Budget promises reforms, growth-focus, inflation-check
New Delhi: With a fair dose of reforms in the form of direct kerosene and fertiliser subsidies to users, Finance Minister Pranab Mukherjee on Monday presented the federal budget for 2011-12, promising to check inflation and corruption and push growth.
Stating that India had bounced back after the global financial crisis with broadbased growth, he said inflation remained a matter of concern, especially in food prices, though it had dipped from over 20 per cent to around 7 per cent now.
The finance minister also said more allocations were being made during this fiscal for areas such as agriculture and education, in a bid to reap the demographic dividend that is already seeing India having the largest working population in the world.
This apart, he said the foreign direct investment policy was being revamped, which may result in the entry of multinational firms in the country's $300 billion retail trade industry, apart from liberalising the norms governing pension and insurance funds.
"We are reaching an end to a remarkable year with high growth and many challenges. Our growth in 2010-11 has been swift and broad-based. Economy is back to pre-crisis growth trajectory," Mukherjee said in his opening remarks.
"In the medium term, our three priorities of maintaining high growth trajectory, making development more inclusive and improving our institutions remain relevant," the minister added.
This is the sixth such exercise for the 75-year-old politician.
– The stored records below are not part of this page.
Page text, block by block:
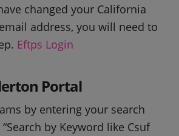
changed your California
address, you will need to
Eftps Login
Portal
by entering your search
by Keyword like Csuf

He tabled three budgets between 1982 and 1984. The one unveiled on Monday was the third successive one for the United Progressive Alliance (UPA) government.
Expectations were high from both households and the corporate sector as this budget is being presented against the backdrop of high inflation, fluctuating industrial growth, erratic exports and a general perception that the reform process has retarded.
"I do not foresee resources being a major constraint, at least in the medium term," Mukherjee said, referring to the money needed to address the larger agenda of growth, social programmes and infrastructure development.
He said the farm sector had shown a rebound with 5.4 per cent growth, industry was regaining its earlier momentum and services continued to grow at double digits. He added that fiscal consolidation too was impressive.